Entries supplied section start

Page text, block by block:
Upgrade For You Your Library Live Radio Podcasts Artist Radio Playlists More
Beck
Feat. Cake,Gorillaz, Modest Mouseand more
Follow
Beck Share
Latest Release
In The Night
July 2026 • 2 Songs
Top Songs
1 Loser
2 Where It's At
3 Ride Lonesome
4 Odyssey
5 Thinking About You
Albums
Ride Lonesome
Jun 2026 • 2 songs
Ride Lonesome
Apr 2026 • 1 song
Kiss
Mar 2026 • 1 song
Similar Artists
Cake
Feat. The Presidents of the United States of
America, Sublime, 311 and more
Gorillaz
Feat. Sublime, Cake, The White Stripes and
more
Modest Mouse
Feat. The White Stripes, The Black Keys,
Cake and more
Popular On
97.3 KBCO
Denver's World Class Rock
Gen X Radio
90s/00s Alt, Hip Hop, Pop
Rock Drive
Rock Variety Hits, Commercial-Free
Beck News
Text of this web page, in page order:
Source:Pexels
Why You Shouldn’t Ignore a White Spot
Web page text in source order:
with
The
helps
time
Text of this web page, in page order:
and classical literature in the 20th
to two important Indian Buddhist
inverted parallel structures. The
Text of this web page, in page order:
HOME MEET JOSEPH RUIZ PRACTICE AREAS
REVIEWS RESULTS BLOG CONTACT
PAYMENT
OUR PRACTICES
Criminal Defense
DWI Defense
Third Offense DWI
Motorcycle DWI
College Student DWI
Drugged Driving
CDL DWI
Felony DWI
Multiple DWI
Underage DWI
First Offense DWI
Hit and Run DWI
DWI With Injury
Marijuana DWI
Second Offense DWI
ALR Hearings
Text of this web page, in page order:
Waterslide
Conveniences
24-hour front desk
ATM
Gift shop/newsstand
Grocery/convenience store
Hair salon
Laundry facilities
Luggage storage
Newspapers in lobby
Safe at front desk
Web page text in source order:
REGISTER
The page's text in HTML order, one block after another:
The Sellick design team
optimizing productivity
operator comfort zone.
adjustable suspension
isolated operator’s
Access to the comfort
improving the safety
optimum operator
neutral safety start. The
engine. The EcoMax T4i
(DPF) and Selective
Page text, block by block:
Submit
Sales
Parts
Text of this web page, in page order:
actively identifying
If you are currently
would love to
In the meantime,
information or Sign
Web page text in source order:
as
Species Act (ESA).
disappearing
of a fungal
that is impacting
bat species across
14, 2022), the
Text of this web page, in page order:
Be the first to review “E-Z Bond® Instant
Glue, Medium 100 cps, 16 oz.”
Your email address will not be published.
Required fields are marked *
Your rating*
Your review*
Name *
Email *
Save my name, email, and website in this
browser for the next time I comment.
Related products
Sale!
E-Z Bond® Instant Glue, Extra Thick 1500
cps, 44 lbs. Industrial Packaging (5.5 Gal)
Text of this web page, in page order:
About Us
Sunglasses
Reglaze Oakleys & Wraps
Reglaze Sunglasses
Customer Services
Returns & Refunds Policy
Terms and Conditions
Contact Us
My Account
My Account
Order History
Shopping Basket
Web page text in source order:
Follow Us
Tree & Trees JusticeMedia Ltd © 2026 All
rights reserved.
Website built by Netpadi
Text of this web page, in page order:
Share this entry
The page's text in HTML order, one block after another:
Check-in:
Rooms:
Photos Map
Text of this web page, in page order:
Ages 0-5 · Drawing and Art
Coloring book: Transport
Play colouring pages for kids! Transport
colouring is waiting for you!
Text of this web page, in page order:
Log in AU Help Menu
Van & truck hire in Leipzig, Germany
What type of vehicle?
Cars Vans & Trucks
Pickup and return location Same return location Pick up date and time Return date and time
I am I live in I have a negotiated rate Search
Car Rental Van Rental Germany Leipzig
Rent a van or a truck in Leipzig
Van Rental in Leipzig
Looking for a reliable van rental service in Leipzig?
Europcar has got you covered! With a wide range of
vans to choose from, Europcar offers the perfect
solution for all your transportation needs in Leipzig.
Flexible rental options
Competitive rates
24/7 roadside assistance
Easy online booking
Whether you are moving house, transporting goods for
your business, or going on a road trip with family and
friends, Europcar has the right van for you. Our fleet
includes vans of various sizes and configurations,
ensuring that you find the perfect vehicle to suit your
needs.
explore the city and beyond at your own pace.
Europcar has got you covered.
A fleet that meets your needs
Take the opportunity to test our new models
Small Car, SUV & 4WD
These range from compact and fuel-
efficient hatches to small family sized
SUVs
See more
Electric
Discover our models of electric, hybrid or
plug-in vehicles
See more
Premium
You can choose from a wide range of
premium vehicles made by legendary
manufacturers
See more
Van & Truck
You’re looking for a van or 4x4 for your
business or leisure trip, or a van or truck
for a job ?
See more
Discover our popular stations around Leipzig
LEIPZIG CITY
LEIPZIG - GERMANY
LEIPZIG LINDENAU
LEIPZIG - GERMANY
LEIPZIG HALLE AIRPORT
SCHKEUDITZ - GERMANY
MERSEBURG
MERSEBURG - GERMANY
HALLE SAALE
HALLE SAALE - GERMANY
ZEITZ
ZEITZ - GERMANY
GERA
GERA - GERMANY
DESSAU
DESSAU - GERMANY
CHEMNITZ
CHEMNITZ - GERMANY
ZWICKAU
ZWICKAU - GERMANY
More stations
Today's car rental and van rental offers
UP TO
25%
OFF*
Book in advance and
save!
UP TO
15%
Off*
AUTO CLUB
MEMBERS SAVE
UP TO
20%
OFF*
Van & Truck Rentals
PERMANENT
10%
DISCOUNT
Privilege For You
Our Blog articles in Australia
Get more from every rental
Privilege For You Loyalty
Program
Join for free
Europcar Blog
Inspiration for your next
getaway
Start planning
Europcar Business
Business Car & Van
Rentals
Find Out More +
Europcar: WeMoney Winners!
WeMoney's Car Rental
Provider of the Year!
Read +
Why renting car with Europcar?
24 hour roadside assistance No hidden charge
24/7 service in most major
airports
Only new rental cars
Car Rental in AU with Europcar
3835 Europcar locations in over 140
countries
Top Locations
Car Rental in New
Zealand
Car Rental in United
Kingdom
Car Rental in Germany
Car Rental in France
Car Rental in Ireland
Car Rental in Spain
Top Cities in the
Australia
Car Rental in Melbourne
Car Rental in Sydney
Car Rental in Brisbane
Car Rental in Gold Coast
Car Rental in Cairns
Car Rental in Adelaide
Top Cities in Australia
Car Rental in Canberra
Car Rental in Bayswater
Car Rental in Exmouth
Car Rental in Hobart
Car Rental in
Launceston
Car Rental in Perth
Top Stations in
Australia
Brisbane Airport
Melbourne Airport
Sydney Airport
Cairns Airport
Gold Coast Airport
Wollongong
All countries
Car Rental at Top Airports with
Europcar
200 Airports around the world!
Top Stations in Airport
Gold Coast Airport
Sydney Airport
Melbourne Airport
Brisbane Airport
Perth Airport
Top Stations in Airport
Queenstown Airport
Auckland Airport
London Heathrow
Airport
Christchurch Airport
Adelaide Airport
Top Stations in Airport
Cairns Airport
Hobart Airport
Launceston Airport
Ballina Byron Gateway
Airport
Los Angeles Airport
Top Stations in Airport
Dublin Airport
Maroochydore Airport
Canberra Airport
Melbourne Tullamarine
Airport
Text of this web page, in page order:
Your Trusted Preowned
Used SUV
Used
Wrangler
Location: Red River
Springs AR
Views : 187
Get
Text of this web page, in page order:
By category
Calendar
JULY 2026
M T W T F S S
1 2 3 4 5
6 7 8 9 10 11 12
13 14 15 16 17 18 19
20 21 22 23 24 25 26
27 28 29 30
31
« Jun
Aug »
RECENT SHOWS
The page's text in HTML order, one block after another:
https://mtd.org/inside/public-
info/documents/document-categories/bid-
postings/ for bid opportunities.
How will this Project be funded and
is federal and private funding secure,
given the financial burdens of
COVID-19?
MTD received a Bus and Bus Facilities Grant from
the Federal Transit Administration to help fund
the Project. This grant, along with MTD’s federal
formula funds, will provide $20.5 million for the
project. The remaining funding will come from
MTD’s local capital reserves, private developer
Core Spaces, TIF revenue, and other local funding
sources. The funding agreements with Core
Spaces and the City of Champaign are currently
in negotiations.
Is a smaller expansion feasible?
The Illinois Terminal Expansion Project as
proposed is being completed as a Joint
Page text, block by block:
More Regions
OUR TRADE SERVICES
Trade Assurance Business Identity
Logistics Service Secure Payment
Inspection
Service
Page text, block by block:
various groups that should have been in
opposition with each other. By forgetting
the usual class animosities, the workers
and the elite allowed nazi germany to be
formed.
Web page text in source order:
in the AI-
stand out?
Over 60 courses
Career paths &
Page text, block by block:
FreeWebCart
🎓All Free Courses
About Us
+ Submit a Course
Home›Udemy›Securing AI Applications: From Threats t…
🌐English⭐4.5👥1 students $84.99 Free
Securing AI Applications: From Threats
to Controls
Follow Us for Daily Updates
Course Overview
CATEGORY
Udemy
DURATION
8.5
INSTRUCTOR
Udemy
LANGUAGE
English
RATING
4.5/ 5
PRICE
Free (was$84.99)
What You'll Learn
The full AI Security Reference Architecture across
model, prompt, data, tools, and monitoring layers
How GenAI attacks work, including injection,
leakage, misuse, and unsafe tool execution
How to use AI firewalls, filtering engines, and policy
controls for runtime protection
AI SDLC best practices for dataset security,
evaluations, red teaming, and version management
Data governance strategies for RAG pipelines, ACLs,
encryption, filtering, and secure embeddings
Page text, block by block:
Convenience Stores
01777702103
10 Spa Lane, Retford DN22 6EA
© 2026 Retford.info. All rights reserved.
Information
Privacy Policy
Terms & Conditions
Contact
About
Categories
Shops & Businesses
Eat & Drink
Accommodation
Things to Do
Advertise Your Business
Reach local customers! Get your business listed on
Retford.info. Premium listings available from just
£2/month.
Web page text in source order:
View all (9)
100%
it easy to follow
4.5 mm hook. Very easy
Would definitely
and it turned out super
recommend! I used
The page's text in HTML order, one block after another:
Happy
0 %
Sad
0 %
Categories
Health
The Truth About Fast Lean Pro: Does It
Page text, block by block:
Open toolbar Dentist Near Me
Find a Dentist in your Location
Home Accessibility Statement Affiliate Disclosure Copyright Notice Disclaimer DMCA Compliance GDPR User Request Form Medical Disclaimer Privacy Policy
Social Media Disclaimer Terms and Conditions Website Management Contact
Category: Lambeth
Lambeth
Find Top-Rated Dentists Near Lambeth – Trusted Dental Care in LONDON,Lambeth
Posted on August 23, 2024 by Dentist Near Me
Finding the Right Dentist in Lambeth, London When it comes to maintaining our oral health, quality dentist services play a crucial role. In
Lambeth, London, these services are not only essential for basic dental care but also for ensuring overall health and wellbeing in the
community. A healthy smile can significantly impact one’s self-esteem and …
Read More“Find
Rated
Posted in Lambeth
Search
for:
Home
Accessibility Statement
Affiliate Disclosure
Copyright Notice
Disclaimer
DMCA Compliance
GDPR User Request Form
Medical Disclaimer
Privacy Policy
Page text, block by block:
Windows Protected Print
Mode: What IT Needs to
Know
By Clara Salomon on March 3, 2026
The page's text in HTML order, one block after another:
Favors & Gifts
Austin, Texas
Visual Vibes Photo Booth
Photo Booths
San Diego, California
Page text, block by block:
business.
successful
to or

Entries supplied section end

◆ **Task statement**
Taking the entries above, restate exactly those lines that fall between the line with "Home Accessibility Statement" and the line with "Find Top-Rated Dentists", keeping both of those lines too.

◆ **Finished task**
Home Accessibility Statement Affiliate Disclosure Copyright Notice Disclaimer DMCA Compliance GDPR User Request Form Medical Disclaimer Privacy Policy
Social Media Disclaimer Terms and Conditions Website Management Contact
Category: Lambeth
Lambeth
Find Top-Rated Dentists Near Lambeth – Trusted Dental Care in LONDON,Lambeth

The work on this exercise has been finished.